GIVEN RECORDS
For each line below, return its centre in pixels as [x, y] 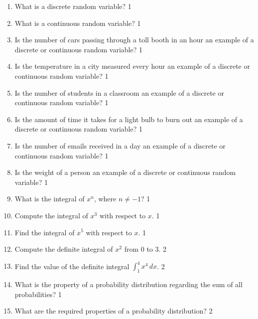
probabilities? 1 [38, 294]
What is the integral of [50, 199]
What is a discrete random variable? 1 [73, 6]
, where [105, 199]
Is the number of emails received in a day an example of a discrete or [120, 145]
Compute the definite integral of [64, 249]
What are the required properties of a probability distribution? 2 [114, 311]
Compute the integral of [51, 215]
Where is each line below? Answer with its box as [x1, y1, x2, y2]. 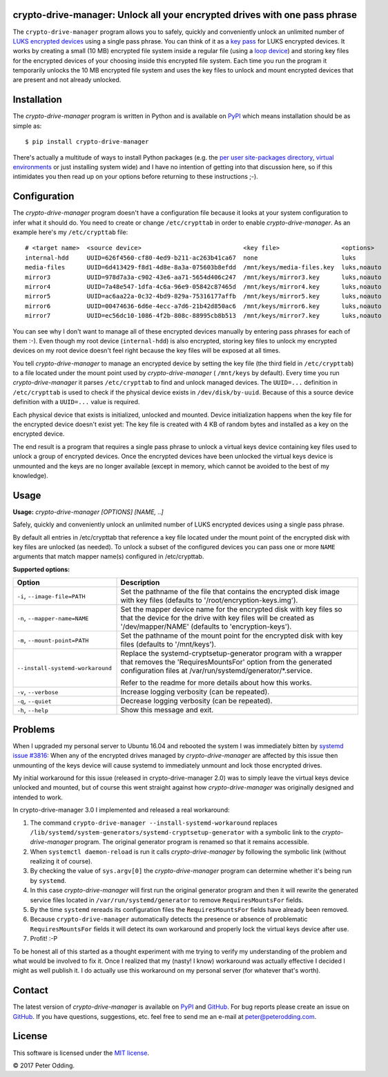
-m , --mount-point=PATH [17, 636, 89, 645]
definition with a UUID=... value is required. [12, 398, 140, 406]
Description [120, 578, 160, 587]
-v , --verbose [17, 687, 59, 697]
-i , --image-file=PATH [17, 591, 86, 601]
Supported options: [12, 565, 70, 573]
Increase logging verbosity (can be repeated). [120, 687, 270, 697]
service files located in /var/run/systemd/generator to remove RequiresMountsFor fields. [30, 895, 304, 904]
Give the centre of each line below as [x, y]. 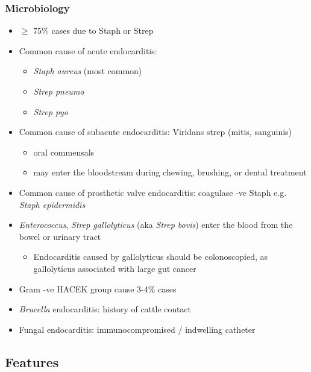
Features [32, 361]
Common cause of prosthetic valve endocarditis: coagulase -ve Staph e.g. [153, 192]
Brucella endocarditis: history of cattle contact [105, 309]
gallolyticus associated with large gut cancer [115, 268]
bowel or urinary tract [60, 236]
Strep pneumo [59, 91]
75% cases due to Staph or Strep [93, 30]
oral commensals [64, 152]
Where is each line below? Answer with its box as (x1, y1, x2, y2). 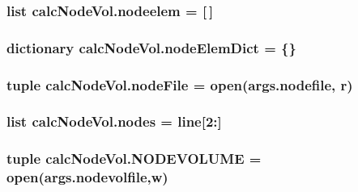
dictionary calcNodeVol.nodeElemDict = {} (6, 37, 296, 57)
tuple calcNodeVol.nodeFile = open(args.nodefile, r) (6, 74, 353, 94)
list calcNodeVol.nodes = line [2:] (6, 111, 222, 131)
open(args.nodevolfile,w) (6, 167, 168, 187)
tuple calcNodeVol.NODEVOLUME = (6, 148, 262, 169)
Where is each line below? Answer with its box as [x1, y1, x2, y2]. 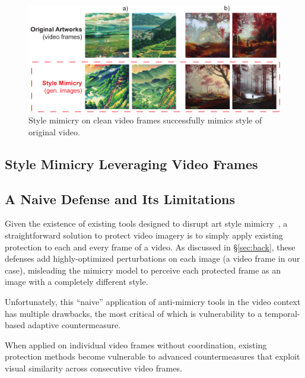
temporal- [264, 307, 300, 319]
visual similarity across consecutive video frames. [5, 361, 182, 374]
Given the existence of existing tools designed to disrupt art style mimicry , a [5, 217, 288, 230]
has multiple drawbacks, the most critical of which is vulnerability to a [5, 307, 262, 319]
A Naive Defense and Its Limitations [5, 189, 235, 208]
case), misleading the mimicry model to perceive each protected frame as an [5, 263, 281, 276]
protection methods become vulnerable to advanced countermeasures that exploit [5, 350, 300, 363]
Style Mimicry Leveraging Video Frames [5, 154, 258, 173]
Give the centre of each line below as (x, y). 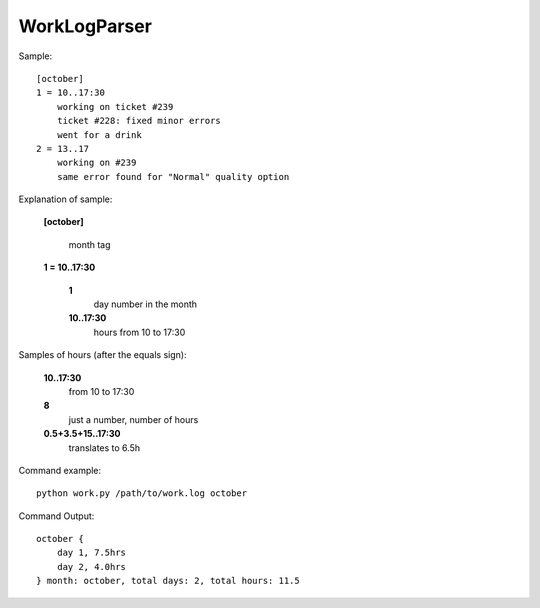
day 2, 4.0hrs (91, 566)
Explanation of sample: (65, 199)
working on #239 (96, 163)
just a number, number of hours (133, 419)
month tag (89, 244)
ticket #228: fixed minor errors (139, 121)
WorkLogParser (85, 26)
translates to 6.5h (104, 447)
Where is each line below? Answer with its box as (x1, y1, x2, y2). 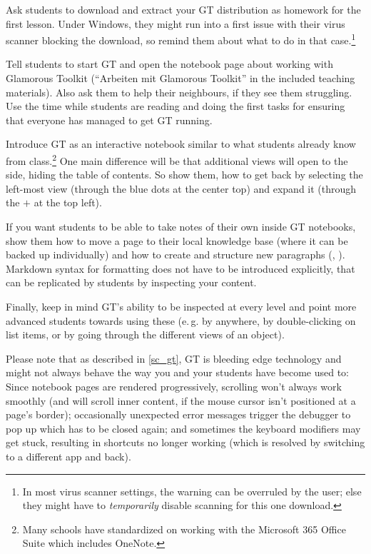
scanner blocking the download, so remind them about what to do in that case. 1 (6, 31, 356, 47)
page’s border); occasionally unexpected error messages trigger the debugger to (6, 407, 351, 422)
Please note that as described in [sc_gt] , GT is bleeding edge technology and (6, 351, 342, 366)
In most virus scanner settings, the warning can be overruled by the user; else (22, 483, 362, 498)
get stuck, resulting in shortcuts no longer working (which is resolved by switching (6, 435, 365, 450)
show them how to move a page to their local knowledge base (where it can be (6, 233, 348, 248)
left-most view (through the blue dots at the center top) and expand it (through (6, 181, 357, 196)
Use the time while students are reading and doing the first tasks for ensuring (6, 99, 345, 114)
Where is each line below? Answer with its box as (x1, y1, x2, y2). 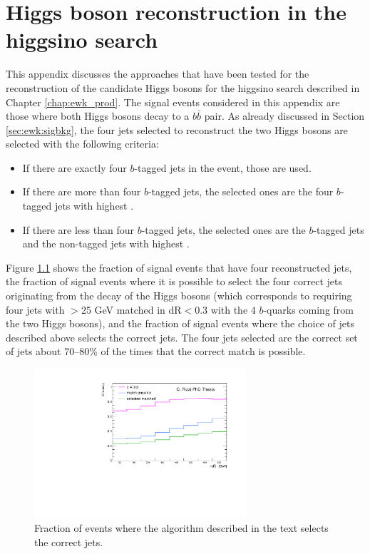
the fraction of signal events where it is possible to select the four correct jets (6, 274, 343, 289)
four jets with (6, 302, 65, 317)
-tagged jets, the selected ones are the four (148, 184, 334, 199)
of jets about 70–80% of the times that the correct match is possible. (6, 344, 306, 359)
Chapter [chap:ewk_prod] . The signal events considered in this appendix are (6, 94, 340, 109)
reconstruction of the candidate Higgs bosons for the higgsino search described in (6, 80, 360, 95)
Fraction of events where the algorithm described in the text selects (34, 520, 329, 535)
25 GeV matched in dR (81, 302, 182, 317)
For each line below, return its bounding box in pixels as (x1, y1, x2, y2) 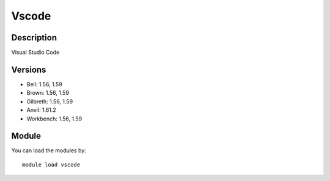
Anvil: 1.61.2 (26, 106, 56, 114)
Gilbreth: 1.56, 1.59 (26, 98, 73, 105)
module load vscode (22, 161, 81, 168)
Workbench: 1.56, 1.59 (26, 115, 82, 122)
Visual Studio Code (11, 49, 60, 56)
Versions (11, 64, 46, 75)
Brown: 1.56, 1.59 (26, 89, 70, 97)
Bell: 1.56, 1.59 (26, 80, 62, 88)
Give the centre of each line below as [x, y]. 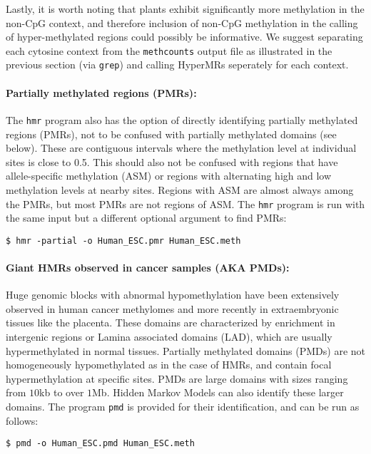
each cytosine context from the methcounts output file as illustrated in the [169, 50]
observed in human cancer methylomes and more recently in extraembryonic [172, 308]
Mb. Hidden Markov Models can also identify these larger [218, 392]
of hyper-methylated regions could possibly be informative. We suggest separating [184, 37]
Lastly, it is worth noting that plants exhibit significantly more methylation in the [185, 9]
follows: [22, 420]
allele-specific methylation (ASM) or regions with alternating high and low [169, 176]
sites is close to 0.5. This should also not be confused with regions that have [172, 161]
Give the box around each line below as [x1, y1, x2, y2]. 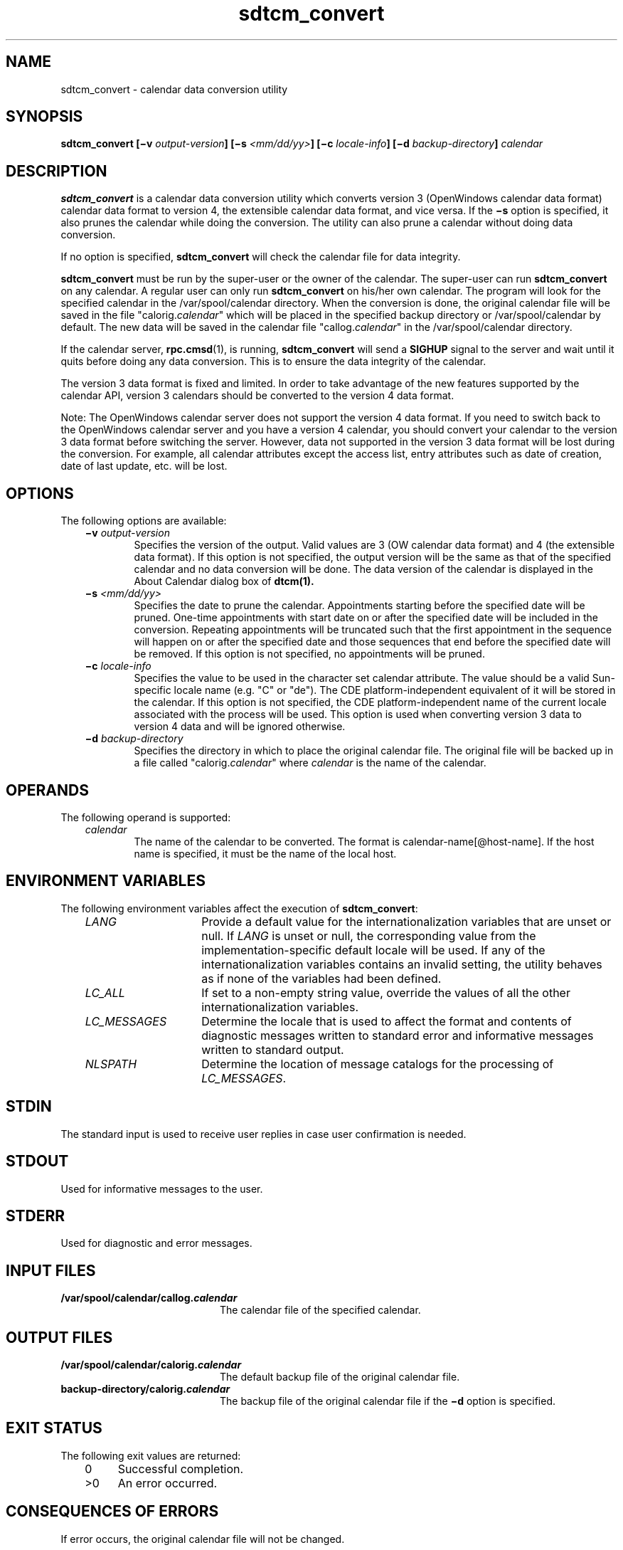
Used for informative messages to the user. [60, 1182, 263, 1195]
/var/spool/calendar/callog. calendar [60, 1292, 238, 1304]
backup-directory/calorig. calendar [60, 1383, 230, 1396]
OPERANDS [6, 781, 89, 799]
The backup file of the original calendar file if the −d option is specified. [220, 1395, 556, 1408]
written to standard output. [201, 1042, 344, 1057]
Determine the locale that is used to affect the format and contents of [201, 1013, 572, 1028]
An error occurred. [117, 1475, 218, 1490]
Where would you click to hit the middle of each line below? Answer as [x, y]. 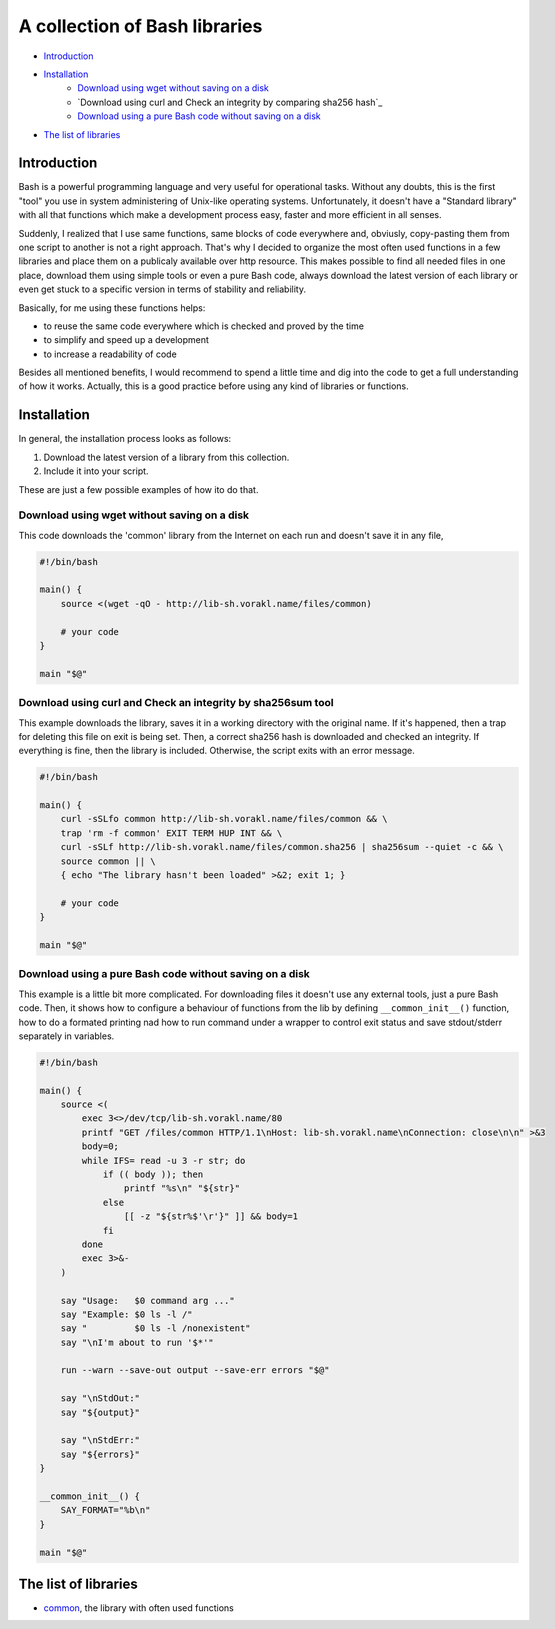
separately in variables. [66, 1036]
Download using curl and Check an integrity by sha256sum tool [176, 703]
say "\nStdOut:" [100, 1398]
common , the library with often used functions [138, 1608]
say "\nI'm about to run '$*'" [137, 1342]
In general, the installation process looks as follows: [125, 439]
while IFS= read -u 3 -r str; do [163, 1160]
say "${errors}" [100, 1454]
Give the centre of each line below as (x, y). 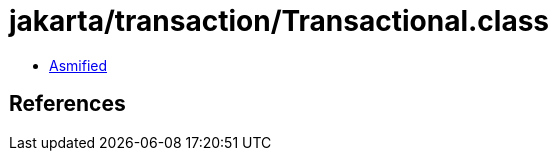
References (67, 104)
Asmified (78, 65)
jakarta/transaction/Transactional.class (279, 21)
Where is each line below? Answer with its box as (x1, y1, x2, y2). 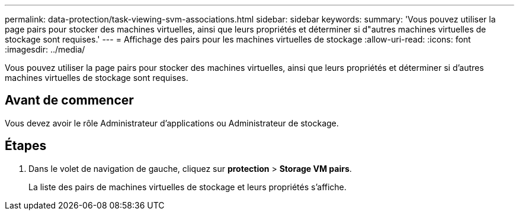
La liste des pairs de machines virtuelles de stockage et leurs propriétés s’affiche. (28, 181, 347, 192)
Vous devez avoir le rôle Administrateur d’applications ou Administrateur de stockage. (5, 118, 339, 128)
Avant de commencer (5, 93, 134, 108)
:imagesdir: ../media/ (5, 44, 85, 54)
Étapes (5, 138, 47, 154)
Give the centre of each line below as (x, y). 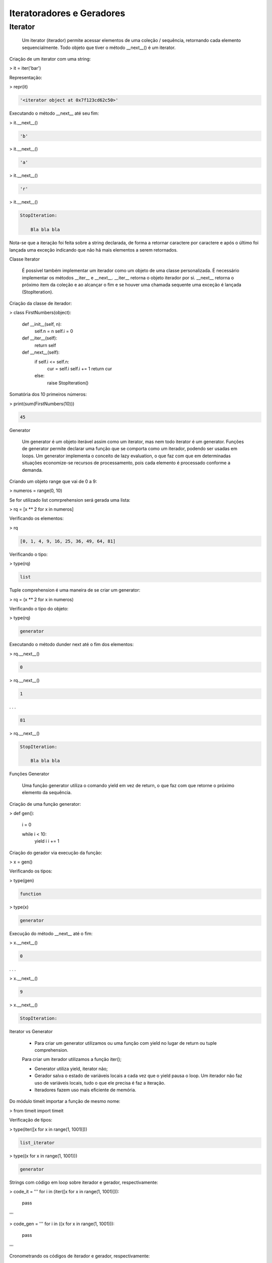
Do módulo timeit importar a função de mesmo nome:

EXERCISE REQUIREMENTS
Set out exactly, and only, the lines between the first line of the listing and the line containing "open(args.nodevolfile,w) (6, 167, 168, 187)", counting both, while leaving every picture out.

SOLUTION TO THIS PROBLEM
For each line below, return its centre in pixels as [x, y] 
probabilities? 1 [38, 294]
What is the integral of [50, 199]
What is a discrete random variable? 1 [73, 6]
, where [105, 199]
Is the number of emails received in a day an example of a discrete or [120, 145]
Compute the definite integral of [64, 249]
What are the required properties of a probability distribution? 2 [114, 311]
Compute the integral of [51, 215]
Where is each line below? Answer with its box as [x1, y1, x2, y2]. 
-m , --mount-point=PATH [17, 636, 89, 645]
definition with a UUID=... value is required. [12, 398, 140, 406]
Description [120, 578, 160, 587]
-v , --verbose [17, 687, 59, 697]
-i , --image-file=PATH [17, 591, 86, 601]
Supported options: [12, 565, 70, 573]
Increase logging verbosity (can be repeated). [120, 687, 270, 697]
service files located in /var/run/systemd/generator to remove RequiresMountsFor fields. [30, 895, 304, 904]
Give the centre of each line below as [x, y]. 
Features [32, 361]
Common cause of prosthetic valve endocarditis: coagulase -ve Staph e.g. [153, 192]
Brucella endocarditis: history of cattle contact [105, 309]
gallolyticus associated with large gut cancer [115, 268]
bowel or urinary tract [60, 236]
Strep pneumo [59, 91]
75% cases due to Staph or Strep [93, 30]
oral commensals [64, 152]
Where is each line below? Answer with its box as (x1, y1, x2, y2). 
dictionary calcNodeVol.nodeElemDict = {} (6, 37, 296, 57)
tuple calcNodeVol.nodeFile = open(args.nodefile, r) (6, 74, 353, 94)
list calcNodeVol.nodes = line [2:] (6, 111, 222, 131)
open(args.nodevolfile,w) (6, 167, 168, 187)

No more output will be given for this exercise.